Conforming implementations of the CLI are free to execute programs using any technology that guarantees, within a single thread of execution, that side-effects and exceptions generated by a thread are visible in the order specified by the CIL. For this purpose only volatile operations (including volatile reads) constitute visible side-effects.

[pgavlin]

Ah, perfect! I couldn't find that language under I.12.6.7, which covers volatile read and write semantics specifically. Thanks! In that case, any volatile read will do.

[pgavlin]

@omariom: @RussKeldorph pointed out that I managed to skim over the assembly dump you posted. That assembly (which I've reproduced locally) indicates that there is a bug in the JIT that is causing us to drop the volatile read, as ECMA specifically disallows removing or coalescing volatile operations. I've opened dotnet/coreclr#6172 to track.

[omariom]

@CarolEidt

side-effects and exceptions generated by a thread are visible in the order specified by the CIL. For this purpose only volatile operations (including volatile reads) constitute visible side-effects.

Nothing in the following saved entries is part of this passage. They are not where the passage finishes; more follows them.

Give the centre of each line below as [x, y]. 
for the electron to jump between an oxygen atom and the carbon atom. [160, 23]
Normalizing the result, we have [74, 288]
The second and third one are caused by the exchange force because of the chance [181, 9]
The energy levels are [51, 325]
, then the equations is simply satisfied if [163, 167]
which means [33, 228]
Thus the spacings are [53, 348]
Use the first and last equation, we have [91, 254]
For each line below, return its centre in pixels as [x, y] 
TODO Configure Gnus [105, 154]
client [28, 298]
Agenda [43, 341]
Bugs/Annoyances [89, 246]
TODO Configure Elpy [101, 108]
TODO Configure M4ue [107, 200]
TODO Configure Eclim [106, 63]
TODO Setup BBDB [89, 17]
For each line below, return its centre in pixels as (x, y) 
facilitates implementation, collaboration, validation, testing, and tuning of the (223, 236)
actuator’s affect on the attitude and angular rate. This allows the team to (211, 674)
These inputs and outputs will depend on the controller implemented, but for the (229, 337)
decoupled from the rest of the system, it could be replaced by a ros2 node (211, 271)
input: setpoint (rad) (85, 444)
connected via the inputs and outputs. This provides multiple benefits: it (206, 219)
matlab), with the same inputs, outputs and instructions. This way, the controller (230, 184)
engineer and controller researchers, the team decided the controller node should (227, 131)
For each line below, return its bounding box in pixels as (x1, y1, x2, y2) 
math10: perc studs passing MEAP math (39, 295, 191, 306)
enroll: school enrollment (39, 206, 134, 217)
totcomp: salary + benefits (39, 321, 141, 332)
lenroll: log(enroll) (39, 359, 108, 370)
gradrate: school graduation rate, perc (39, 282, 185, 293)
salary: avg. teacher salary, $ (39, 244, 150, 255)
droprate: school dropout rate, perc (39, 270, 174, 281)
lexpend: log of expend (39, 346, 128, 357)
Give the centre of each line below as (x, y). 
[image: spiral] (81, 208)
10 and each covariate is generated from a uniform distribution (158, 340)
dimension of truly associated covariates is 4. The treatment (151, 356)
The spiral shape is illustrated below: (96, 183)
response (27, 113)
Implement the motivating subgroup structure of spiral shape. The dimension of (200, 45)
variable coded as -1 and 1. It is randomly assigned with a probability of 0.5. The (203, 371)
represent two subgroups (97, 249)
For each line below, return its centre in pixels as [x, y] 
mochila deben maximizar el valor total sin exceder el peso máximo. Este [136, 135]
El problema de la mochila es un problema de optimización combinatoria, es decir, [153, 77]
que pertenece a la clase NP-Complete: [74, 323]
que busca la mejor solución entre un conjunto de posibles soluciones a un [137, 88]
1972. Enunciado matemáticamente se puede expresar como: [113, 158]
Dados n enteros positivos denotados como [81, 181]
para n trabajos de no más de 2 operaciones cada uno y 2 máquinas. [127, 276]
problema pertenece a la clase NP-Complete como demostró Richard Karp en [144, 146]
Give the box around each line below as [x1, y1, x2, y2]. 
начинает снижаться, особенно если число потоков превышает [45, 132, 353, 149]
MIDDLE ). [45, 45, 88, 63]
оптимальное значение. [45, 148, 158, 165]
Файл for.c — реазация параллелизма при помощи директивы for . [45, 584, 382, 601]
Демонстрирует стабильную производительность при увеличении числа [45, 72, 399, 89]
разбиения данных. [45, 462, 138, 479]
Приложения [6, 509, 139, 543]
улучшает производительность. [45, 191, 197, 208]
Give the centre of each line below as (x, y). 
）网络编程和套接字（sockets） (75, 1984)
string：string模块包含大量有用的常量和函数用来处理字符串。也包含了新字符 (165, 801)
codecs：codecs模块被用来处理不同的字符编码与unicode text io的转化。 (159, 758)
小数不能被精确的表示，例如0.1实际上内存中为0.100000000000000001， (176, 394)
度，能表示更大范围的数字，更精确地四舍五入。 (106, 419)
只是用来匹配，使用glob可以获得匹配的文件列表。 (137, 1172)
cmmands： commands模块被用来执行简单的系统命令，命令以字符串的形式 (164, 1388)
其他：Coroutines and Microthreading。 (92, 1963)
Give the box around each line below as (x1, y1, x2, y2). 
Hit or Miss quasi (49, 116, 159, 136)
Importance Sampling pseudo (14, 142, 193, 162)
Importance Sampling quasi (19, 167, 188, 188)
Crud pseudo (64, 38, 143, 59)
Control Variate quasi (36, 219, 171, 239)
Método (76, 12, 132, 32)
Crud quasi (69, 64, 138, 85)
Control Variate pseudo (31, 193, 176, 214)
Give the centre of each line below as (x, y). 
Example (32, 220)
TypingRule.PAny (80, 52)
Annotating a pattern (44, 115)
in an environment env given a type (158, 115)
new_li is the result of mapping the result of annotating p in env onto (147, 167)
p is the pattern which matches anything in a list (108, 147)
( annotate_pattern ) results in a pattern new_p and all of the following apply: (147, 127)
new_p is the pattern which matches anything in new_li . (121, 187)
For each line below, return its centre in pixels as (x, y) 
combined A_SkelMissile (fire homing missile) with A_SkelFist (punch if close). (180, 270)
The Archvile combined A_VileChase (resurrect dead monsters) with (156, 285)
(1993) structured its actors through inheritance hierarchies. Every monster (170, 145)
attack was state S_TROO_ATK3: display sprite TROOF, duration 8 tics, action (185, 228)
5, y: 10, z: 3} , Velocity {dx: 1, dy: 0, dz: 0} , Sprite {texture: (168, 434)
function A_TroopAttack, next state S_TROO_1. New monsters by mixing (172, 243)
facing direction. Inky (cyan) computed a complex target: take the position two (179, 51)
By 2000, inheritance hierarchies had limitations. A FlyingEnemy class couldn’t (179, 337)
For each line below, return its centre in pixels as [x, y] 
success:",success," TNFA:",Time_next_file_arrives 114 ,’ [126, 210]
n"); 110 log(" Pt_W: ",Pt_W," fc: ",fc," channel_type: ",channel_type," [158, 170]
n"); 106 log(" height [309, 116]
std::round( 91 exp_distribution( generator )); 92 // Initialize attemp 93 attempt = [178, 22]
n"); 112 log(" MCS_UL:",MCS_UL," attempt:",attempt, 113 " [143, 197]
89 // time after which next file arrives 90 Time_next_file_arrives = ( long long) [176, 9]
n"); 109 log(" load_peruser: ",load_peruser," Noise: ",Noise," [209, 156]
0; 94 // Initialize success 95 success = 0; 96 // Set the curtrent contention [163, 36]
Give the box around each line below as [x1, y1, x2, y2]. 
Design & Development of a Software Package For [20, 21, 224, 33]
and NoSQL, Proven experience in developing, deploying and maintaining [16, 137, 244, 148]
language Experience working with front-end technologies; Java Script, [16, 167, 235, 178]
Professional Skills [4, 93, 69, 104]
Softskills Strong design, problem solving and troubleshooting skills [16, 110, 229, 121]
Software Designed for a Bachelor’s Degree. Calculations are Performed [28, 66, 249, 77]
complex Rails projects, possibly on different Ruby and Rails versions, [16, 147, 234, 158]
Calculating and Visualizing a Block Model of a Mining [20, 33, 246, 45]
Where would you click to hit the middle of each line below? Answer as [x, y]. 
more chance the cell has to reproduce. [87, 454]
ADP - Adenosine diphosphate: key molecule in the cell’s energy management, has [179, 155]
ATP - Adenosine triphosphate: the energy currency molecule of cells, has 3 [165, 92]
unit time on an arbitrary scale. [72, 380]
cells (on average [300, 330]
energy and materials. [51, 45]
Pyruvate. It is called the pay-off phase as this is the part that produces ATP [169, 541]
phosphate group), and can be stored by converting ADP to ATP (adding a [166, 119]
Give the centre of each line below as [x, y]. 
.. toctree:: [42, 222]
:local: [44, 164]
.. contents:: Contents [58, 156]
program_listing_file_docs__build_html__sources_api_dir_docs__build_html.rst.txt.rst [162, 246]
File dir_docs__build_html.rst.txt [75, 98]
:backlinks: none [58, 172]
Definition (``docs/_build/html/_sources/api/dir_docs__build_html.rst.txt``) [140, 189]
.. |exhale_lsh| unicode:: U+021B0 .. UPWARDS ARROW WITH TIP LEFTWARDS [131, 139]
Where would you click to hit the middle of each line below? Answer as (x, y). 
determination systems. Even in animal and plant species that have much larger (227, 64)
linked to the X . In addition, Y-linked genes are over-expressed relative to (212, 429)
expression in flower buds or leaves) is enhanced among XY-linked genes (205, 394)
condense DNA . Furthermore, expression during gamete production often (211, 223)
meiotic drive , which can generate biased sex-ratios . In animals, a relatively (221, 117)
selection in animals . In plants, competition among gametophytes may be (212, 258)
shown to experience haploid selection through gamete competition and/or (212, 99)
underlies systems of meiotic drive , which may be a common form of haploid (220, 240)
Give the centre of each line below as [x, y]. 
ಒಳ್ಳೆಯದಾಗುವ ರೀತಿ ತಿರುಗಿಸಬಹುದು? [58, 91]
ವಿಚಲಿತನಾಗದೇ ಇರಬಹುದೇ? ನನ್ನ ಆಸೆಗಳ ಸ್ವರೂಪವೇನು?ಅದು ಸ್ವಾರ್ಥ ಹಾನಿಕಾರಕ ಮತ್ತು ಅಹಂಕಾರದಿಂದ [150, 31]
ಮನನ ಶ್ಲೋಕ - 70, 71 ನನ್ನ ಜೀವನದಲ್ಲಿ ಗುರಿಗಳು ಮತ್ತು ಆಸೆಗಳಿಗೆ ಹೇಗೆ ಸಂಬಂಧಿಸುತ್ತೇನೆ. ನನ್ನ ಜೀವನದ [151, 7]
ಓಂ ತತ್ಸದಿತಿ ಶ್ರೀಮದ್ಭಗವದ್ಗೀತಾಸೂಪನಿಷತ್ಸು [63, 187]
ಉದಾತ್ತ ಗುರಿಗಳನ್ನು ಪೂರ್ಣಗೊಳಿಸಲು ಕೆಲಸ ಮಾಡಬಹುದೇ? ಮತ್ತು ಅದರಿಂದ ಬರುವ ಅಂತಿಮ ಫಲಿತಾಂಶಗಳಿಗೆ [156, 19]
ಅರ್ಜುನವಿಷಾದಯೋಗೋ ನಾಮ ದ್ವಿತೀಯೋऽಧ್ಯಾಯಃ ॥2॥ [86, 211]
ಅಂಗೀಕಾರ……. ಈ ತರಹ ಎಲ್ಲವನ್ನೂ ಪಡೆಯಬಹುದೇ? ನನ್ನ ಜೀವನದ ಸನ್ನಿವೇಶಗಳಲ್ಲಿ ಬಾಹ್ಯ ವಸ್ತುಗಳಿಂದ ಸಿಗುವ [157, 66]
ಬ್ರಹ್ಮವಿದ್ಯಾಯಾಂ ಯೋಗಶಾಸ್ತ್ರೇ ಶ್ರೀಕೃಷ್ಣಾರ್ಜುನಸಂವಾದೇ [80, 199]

Does it mean a volatile write can't be reordered with a following volatile read from a different location?

[omariom]

@pgavlin wow! I thought that was legal.

[CarolEidt]

@omariom - yes, the way I would read that section is that it would be illegal to reorder any volatile operations relative to one another, even if they involve different locations. Though, to be fair, it is often been observed that the section in question is not as rigorous as it could be.

[mikedn]

yes, the way I would read that section is that it would be illegal to reorder any volatile operations relative to one another, even if they involve different locations.

This is not what happens currently. The JIT doesn't use any fences for volatile load/stores and x86 allows some load/store reordering. That said, on x86 stores aren't reordered so in this particular case the load isn't actually needed.